**EXERCISE:** Every entry below should be written out exactly, and no image should appear.

---+---

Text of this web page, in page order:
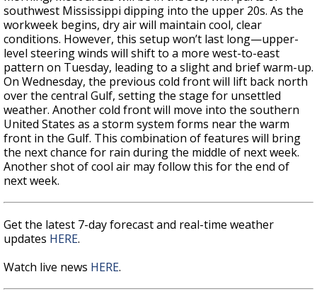
southwest Mississippi dipping into the upper 20s. As the
workweek begins, dry air will maintain cool, clear
conditions. However, this setup won’t last long—upper-
level steering winds will shift to a more west-to-east
pattern on Tuesday, leading to a slight and brief warm-up.
On Wednesday, the previous cold front will lift back north
over the central Gulf, setting the stage for unsettled
weather. Another cold front will move into the southern
United States as a storm system forms near the warm
front in the Gulf. This combination of features will bring
the next chance for rain during the middle of next week.
Another shot of cool air may follow this for the end of
next week.
Get the latest 7-day forecast and real-time weather
updates HERE.
Watch live news HERE.
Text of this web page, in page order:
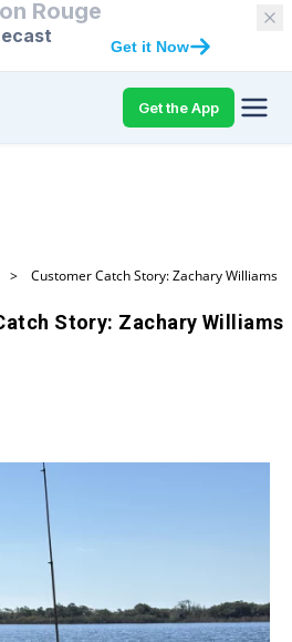
Rouge
Get it Now
Get the App
> Customer Catch Story: Zachary Williams
Story: Zachary Williams
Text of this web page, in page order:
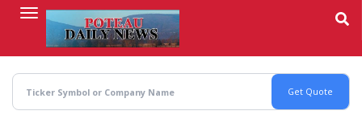
content
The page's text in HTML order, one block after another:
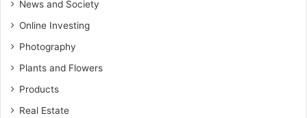
News and Society
Online Investing
Photography
Plants and Flowers
Products
Real Estate
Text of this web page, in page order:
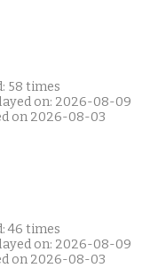
58 times
on: 2026-08-09
on 2026-08-03
46 times
on: 2026-08-09
on 2026-08-03
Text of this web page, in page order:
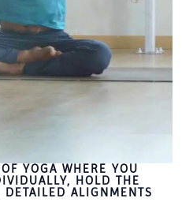
YOGA WHERE YOU
HOLD THE
ALIGNMENTS
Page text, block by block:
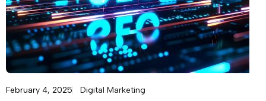
February 4, 2025 Digital Marketing
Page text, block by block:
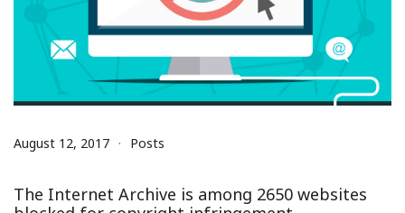
August 12, 2017 Posts
The Internet Archive is among 2650 websites
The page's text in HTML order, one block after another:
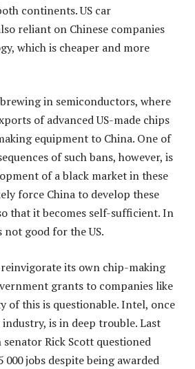
continents. US car
reliant on Chinese companies
which is cheaper and more
in semiconductors, where
of advanced US-made chips
equipment to China. One of
of such bans, however, is
of a black market in these
force China to develop these
that it becomes self-sufficient. In
good for the US.
its own chip-making
grants to companies like
of this is questionable. Intel, once
is in deep trouble. Last
senator Rick Scott questioned
jobs despite being awarded
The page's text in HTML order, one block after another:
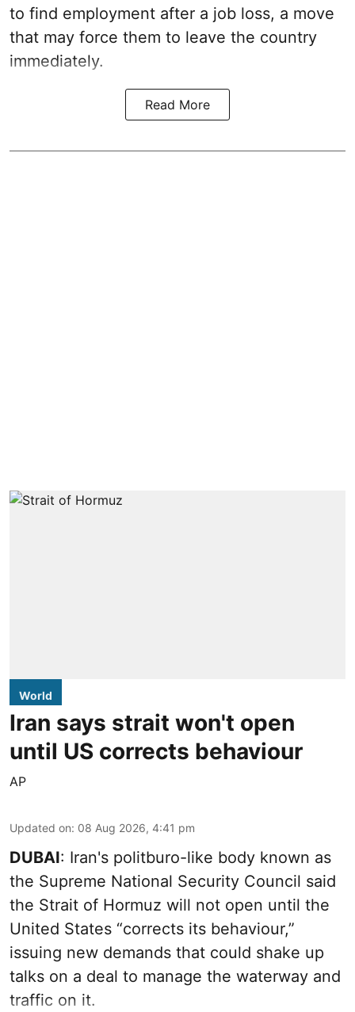
to find employment after a job loss, a move
that may force them to leave the country
immediately.
Read More
World
Iran says strait won't open
until US corrects behaviour
AP
Updated on: 08 Aug 2026, 4:41 pm
DUBAI: Iran's politburo-like body known as
the Supreme National Security Council said
the Strait of Hormuz will not open until the
United States “corrects its behaviour,”
issuing new demands that could shake up
talks on a deal to manage the waterway and
traffic on it.
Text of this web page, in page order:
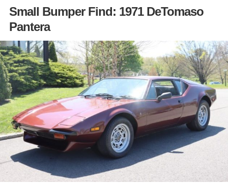
Small Bumper Find: 1971 DeTomaso
Pantera
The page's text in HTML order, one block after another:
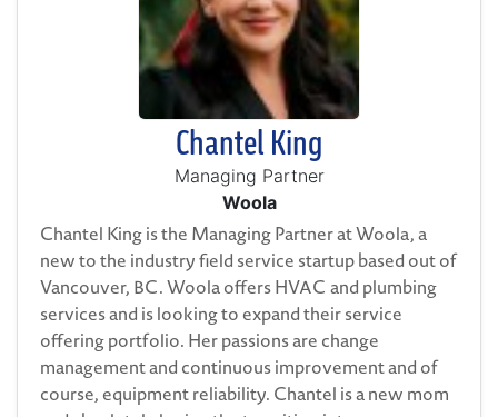
Chantel King
Managing Partner
Woola
Chantel King is the Managing Partner at Woola, a
new to the industry field service startup based out of
Vancouver, BC. Woola offers HVAC and plumbing
services and is looking to expand their service
offering portfolio. Her passions are change
management and continuous improvement and of
course, equipment reliability. Chantel is a new mom
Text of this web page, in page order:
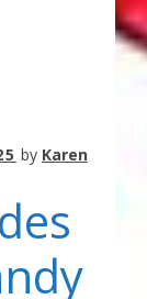
Chris
by Karen
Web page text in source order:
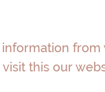
this our
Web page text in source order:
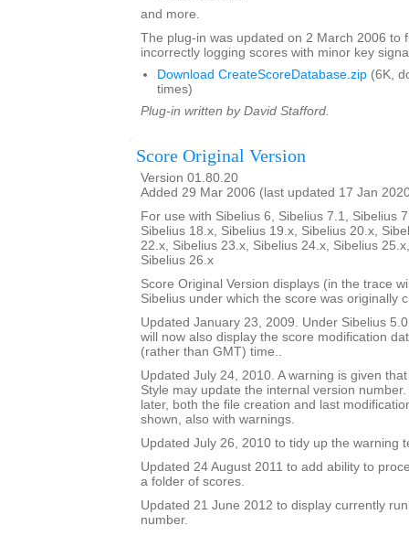
and more.
The plug-in was updated on 2 March 2006 to
incorrectly logging scores with minor key
Download CreateScoreDatabase.zip (6K,
times)
Plug-in written by David Stafford.
Score Original Version
Version 01.80.20
Added 29 Mar 2006 (last updated 17 Jan
For use with Sibelius 6, Sibelius 7.1, Sibelius
Sibelius 18.x, Sibelius 19.x, Sibelius 20.x,
22.x, Sibelius 23.x, Sibelius 24.x, Sibelius
Sibelius 26.x
Score Original Version displays (in the trace
Sibelius under which the score was originally
Updated January 23, 2009. Under Sibelius
will now also display the score modification
(rather than GMT) time..
Updated July 24, 2010. A warning is given
Style may update the internal version
later, both the file creation and last
shown, also with warnings.
Updated July 26, 2010 to tidy up the warning
Updated 24 August 2011 to add ability to
a folder of scores.
Updated 21 June 2012 to display currently
number.
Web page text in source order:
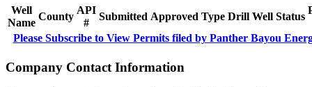
Well
Name
County
API
#
Submitted Approved Type Drill Well Status
Please Subscribe to View Permits filed by Panther Bayou
Company Contact Information
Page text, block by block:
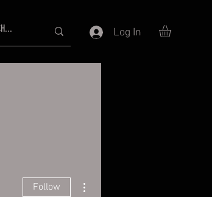
Log In
Follow
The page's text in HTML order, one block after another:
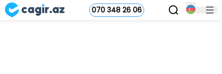
070 348 26 06
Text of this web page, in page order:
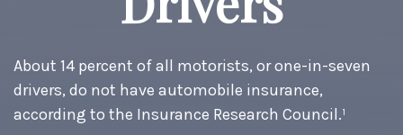
About 14 percent of all motorists, or one-in-seven
drivers, do not have automobile insurance,
according to the Insurance Research Council.¹
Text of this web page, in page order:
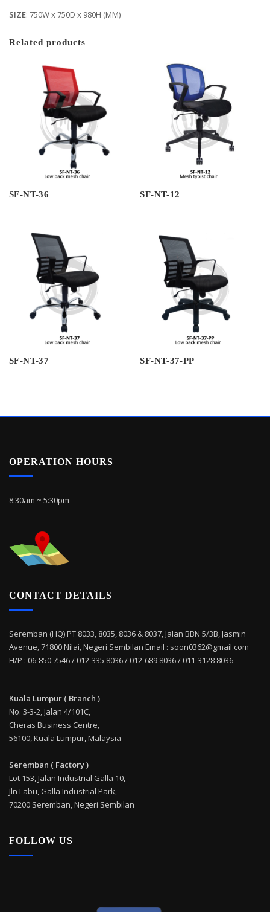
SIZE: 750W x 750D x 980H (MM)
Related products
SF-NT-36 SF-NT-12
SF-NT-37 SF-NT-37-PP
OPERATION HOURS
8:30am ~ 5:30pm
CONTACT DETAILS
Seremban (HQ) PT 8033, 8035, 8036 & 8037, Jalan BBN 5/3B, Jasmin
Avenue, 71800 Nilai, Negeri Sembilan Email : soon0362@gmail.com
H/P : 06-850 7546 / 012-335 8036 / 012-689 8036 / 011-3128 8036
Kuala Lumpur ( Branch )
No. 3-3-2, Jalan 4/101C,
Cheras Business Centre,
56100, Kuala Lumpur, Malaysia
Seremban ( Factory )
Lot 153, Jalan Industrial Galla 10,
Jln Labu, Galla Industrial Park,
70200 Seremban, Negeri Sembilan
FOLLOW US
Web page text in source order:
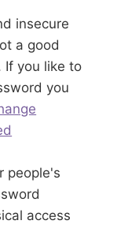
insecure
a good
If you like to
you
people's
access
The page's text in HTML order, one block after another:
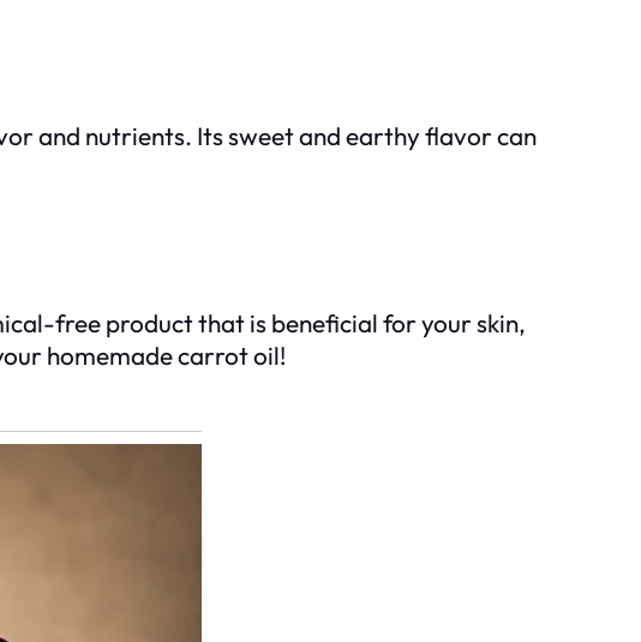
and nutrients. Its sweet and earthy flavor can
free product that is beneficial for your skin,
homemade carrot oil!
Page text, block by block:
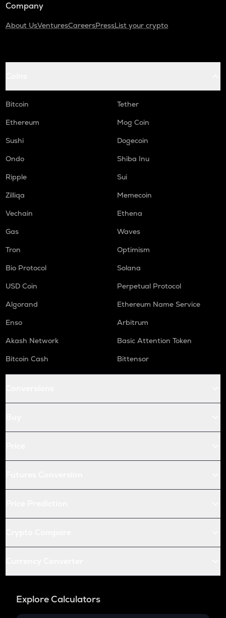
Company
About UsVenturesCareersPressList your crypto
Bitcoin
Tether
Ethereum
Mog Coin
Sushi
Dogecoin
Ondo
Shiba Inu
Ripple
Sui
Zilliqa
Memecoin
Vechain
Ethena
Gas
Waves
Tron
Optimism
Bio Protocol
Solana
USD Coin
Perpetual Protocol
Algorand
Ethereum Name Service
Enso
Arbitrum
Akash Network
Basic Attention Token
Bitcoin Cash
Bittensor
Explore Calculators
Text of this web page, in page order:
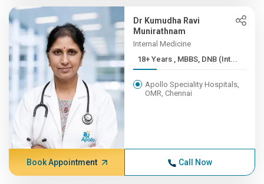
Dr Kumudha Ravi
Munirathnam
Internal Medicine
18+ Years , MBBS, DNB (Int...
Apollo Speciality Hospitals,
OMR, Chennai
Book Appointment Call Now
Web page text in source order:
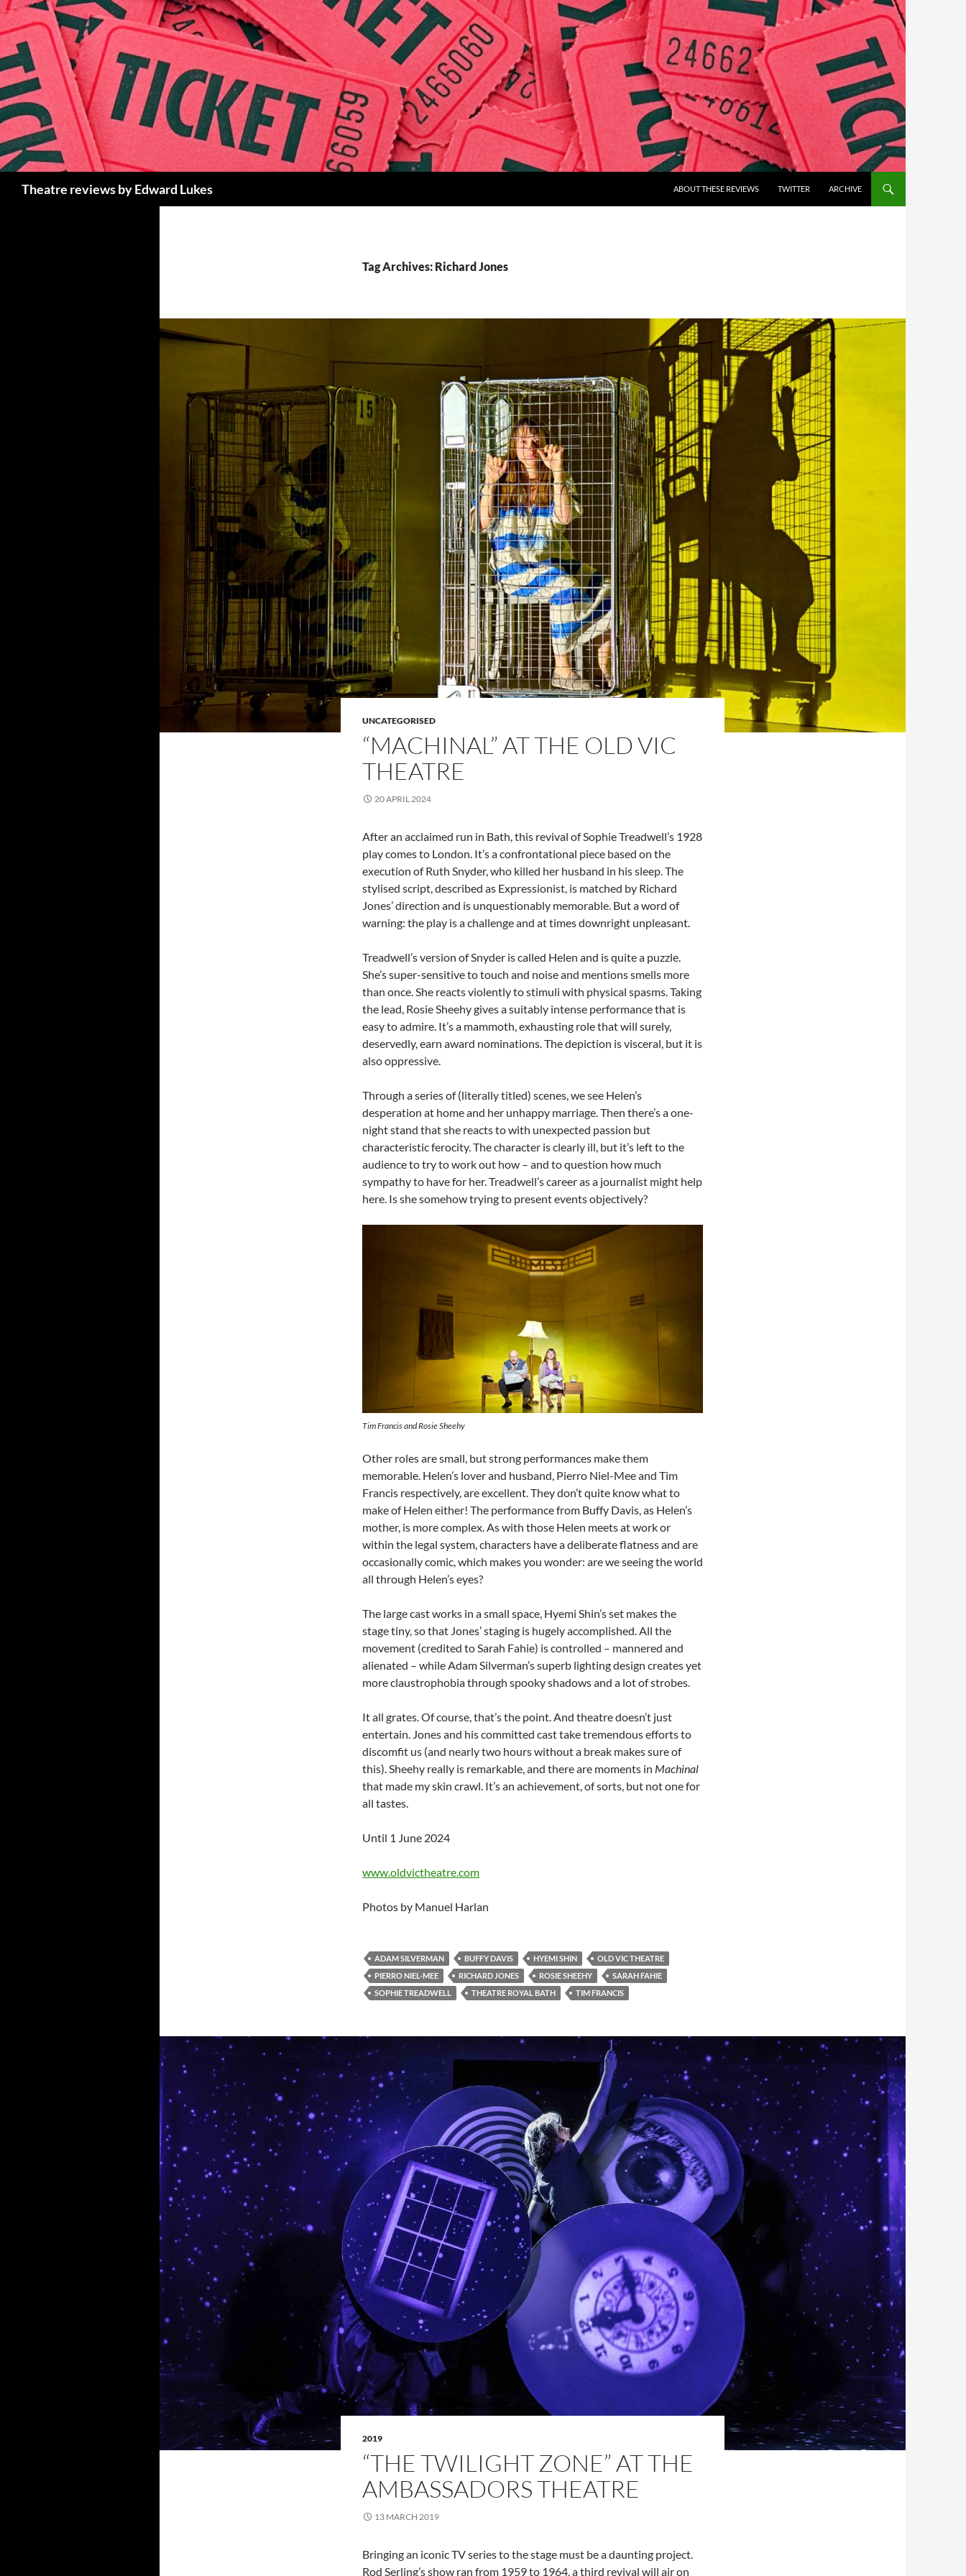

---+---

**EXPECTED OUTPUT:**
Text of this web page, in page order:
southwest Mississippi dipping into the upper 20s. As the
workweek begins, dry air will maintain cool, clear
conditions. However, this setup won’t last long—upper-
level steering winds will shift to a more west-to-east
pattern on Tuesday, leading to a slight and brief warm-up.
On Wednesday, the previous cold front will lift back north
over the central Gulf, setting the stage for unsettled
weather. Another cold front will move into the southern
United States as a storm system forms near the warm
front in the Gulf. This combination of features will bring
the next chance for rain during the middle of next week.
Another shot of cool air may follow this for the end of
next week.
Get the latest 7-day forecast and real-time weather
updates HERE.
Watch live news HERE.
Text of this web page, in page order:
Rouge
Get it Now
Get the App
> Customer Catch Story: Zachary Williams
Story: Zachary Williams
Text of this web page, in page order:
content
The page's text in HTML order, one block after another:
News and Society
Online Investing
Photography
Plants and Flowers
Products
Real Estate
Text of this web page, in page order:
58 times
on: 2026-08-09
on 2026-08-03
46 times
on: 2026-08-09
on 2026-08-03
Text of this web page, in page order:
YOGA WHERE YOU
HOLD THE
ALIGNMENTS
Page text, block by block:
February 4, 2025 Digital Marketing
Page text, block by block:
August 12, 2017 Posts
The Internet Archive is among 2650 websites
The page's text in HTML order, one block after another:
continents. US car
reliant on Chinese companies
which is cheaper and more
in semiconductors, where
of advanced US-made chips
equipment to China. One of
of such bans, however, is
of a black market in these
force China to develop these
that it becomes self-sufficient. In
good for the US.
its own chip-making
grants to companies like
of this is questionable. Intel, once
is in deep trouble. Last
senator Rick Scott questioned
jobs despite being awarded
The page's text in HTML order, one block after another:
to find employment after a job loss, a move
that may force them to leave the country
immediately.
Read More
World
Iran says strait won't open
until US corrects behaviour
AP
Updated on: 08 Aug 2026, 4:41 pm
DUBAI: Iran's politburo-like body known as
the Supreme National Security Council said
the Strait of Hormuz will not open until the
United States “corrects its behaviour,”
issuing new demands that could shake up
talks on a deal to manage the waterway and
traffic on it.
Text of this web page, in page order:
Small Bumper Find: 1971 DeTomaso
Pantera
The page's text in HTML order, one block after another:
Chantel King
Managing Partner
Woola
Chantel King is the Managing Partner at Woola, a
new to the industry field service startup based out of
Vancouver, BC. Woola offers HVAC and plumbing
services and is looking to expand their service
offering portfolio. Her passions are change
management and continuous improvement and of
course, equipment reliability. Chantel is a new mom
Text of this web page, in page order:
Chris
by Karen
Web page text in source order:
this our
Web page text in source order:
and more.
The plug-in was updated on 2 March 2006 to
incorrectly logging scores with minor key
Download CreateScoreDatabase.zip (6K,
times)
Plug-in written by David Stafford.
Score Original Version
Version 01.80.20
Added 29 Mar 2006 (last updated 17 Jan
For use with Sibelius 6, Sibelius 7.1, Sibelius
Sibelius 18.x, Sibelius 19.x, Sibelius 20.x,
22.x, Sibelius 23.x, Sibelius 24.x, Sibelius
Sibelius 26.x
Score Original Version displays (in the trace
Sibelius under which the score was originally
Updated January 23, 2009. Under Sibelius
will now also display the score modification
(rather than GMT) time..
Updated July 24, 2010. A warning is given
Style may update the internal version
later, both the file creation and last
shown, also with warnings.
Updated July 26, 2010 to tidy up the warning
Updated 24 August 2011 to add ability to
a folder of scores.
Updated 21 June 2012 to display currently
number.
Web page text in source order:
Well
Name
County
API
#
Submitted Approved Type Drill Well Status
Please Subscribe to View Permits filed by Panther Bayou
Company Contact Information
Page text, block by block:
Log In
Follow
The page's text in HTML order, one block after another:
070 348 26 06
Text of this web page, in page order:
About 14 percent of all motorists, or one-in-seven
drivers, do not have automobile insurance,
according to the Insurance Research Council.¹
Text of this web page, in page order:
SIZE: 750W x 750D x 980H (MM)
Related products
SF-NT-36 SF-NT-12
SF-NT-37 SF-NT-37-PP
OPERATION HOURS
8:30am ~ 5:30pm
CONTACT DETAILS
Seremban (HQ) PT 8033, 8035, 8036 & 8037, Jalan BBN 5/3B, Jasmin
Avenue, 71800 Nilai, Negeri Sembilan Email : soon0362@gmail.com
H/P : 06-850 7546 / 012-335 8036 / 012-689 8036 / 011-3128 8036
Kuala Lumpur ( Branch )
No. 3-3-2, Jalan 4/101C,
Cheras Business Centre,
56100, Kuala Lumpur, Malaysia
Seremban ( Factory )
Lot 153, Jalan Industrial Galla 10,
Jln Labu, Galla Industrial Park,
70200 Seremban, Negeri Sembilan
FOLLOW US
Web page text in source order:
insecure
a good
If you like to
you
people's
access
The page's text in HTML order, one block after another:
and nutrients. Its sweet and earthy flavor can
free product that is beneficial for your skin,
homemade carrot oil!
Page text, block by block:
Company
About UsVenturesCareersPressList your crypto
Bitcoin
Tether
Ethereum
Mog Coin
Sushi
Dogecoin
Ondo
Shiba Inu
Ripple
Sui
Zilliqa
Memecoin
Vechain
Ethena
Gas
Waves
Tron
Optimism
Bio Protocol
Solana
USD Coin
Perpetual Protocol
Algorand
Ethereum Name Service
Enso
Arbitrum
Akash Network
Basic Attention Token
Bitcoin Cash
Bittensor
Explore Calculators
Text of this web page, in page order:
Dr Kumudha Ravi
Munirathnam
Internal Medicine
18+ Years , MBBS, DNB (Int...
Apollo Speciality Hospitals,
OMR, Chennai
Book Appointment Call Now
Web page text in source order:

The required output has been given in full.